→ Task prompt: Find how many lines in the entries below carry the word "Maps" and answer with only that figure.

(Saved data entries)
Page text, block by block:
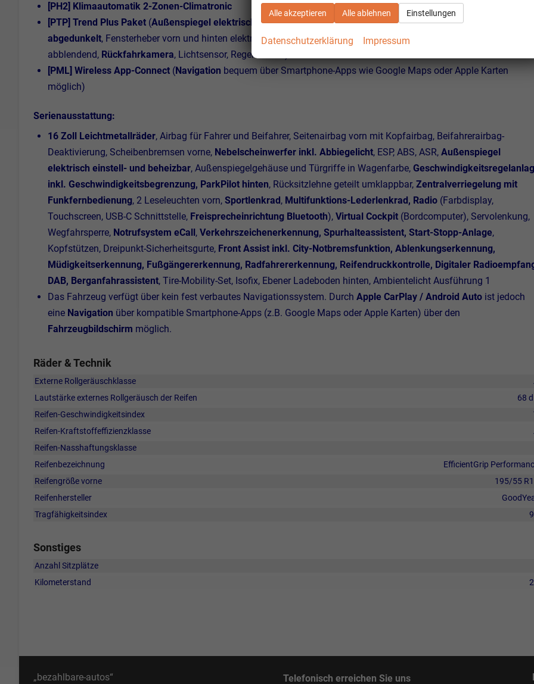
[PH2] Klimaautomatik 2-Zonen-Climatronic
[PTP] Trend Plus Paket (Außenspiegel elektrisch anklappbar, Vordersitze höhenverstellbar,Scheiben ab der B-
abgedunkelt, Fensterheber vorn und hinten elektrisch, 6 Lautsprecher, Sicherheitsinnenspiegel automatisch
abblendend, Rückfahrkamera, Lichtsensor, Regensensor)
[PML] Wireless App-Connect (Navigation bequem über Smartphone-Apps wie Google Maps oder Apple Karten
möglich)
Serienausstattung:
16 Zoll Leichtmetallräder, Airbag für Fahrer und Beifahrer, Seitenairbag vorn mit Kopfairbag, Beifahrerairbag-
Deaktivierung, Scheibenbremsen vorne, Nebelscheinwerfer inkl. Abbiegelicht, ESP, ABS, ASR, Außenspiegel
elektrisch einstell- und beheizbar, Außenspiegelgehäuse und Türgriffe in Wagenfarbe,
inkl. Geschwindigkeitsbegrenzung, ParkPilot hinten, Rücksitzlehne geteilt umklappbar, Zentralverriegelung mit
Funkfernbedienung, 2 Leseleuchten vorn, Sportlenkrad , Multifunktions-Lederlenkrad, Radio (Farbdisplay,
Touchscreen, USB-C Schnittstelle, Freisprecheinrichtung Bluetooth), Virtual Cockpit (Bordcomputer), Servolenkung,
Wegfahrsperre, Notrufsystem eCall , Verkehrszeichenerkennung, Spurhalteassistent, Start-Stopp-Anlage,
Kopfstützen, Dreipunkt-Sicherheitsgurte, Front Assist inkl. City-Notbremsfunktion, Ablenkungserkennung,
Müdigkeitserkennung, Fußgängererkennung, Radfahrererkennung, Reifendruckkontrolle, Digitaler
DAB, Berganfahrassistent, Tire-Mobility-Set, Isofix, Ebener Ladeboden hinten, Ambientelicht Ausführung 1
Das Fahrzeug verfügt über kein fest verbautes Navigationssystem. Durch Apple CarPlay / Android Auto ist jedoch
eine Navigation über kompatible Smartphone-Apps (z.B. Google Maps oder Apple Karten) über den
Fahrzeugbildschirm möglich.
Räder & Technik
Externe Rollgeräuschklasse
Lautstärke externes Rollgeräusch der Reifen
68
Reifen-Geschwindigkeitsindex
Reifen-Kraftstoffeffizienzklasse
Reifen-Nasshaftungsklasse
Reifenbezeichnung
EfficientGrip
Reifengröße vorne
195/55
Reifenhersteller
Tragfähigkeitsindex
Sonstiges
Anzahl Sitzplätze
Kilometerstand
„bezahlbare-autos“ Telefonisch erreichen Sie uns
Alle akzeptieren Alle ablehnen Einstellungen
Datenschutzerklärung Impressum

→ Answer for this exercise: 2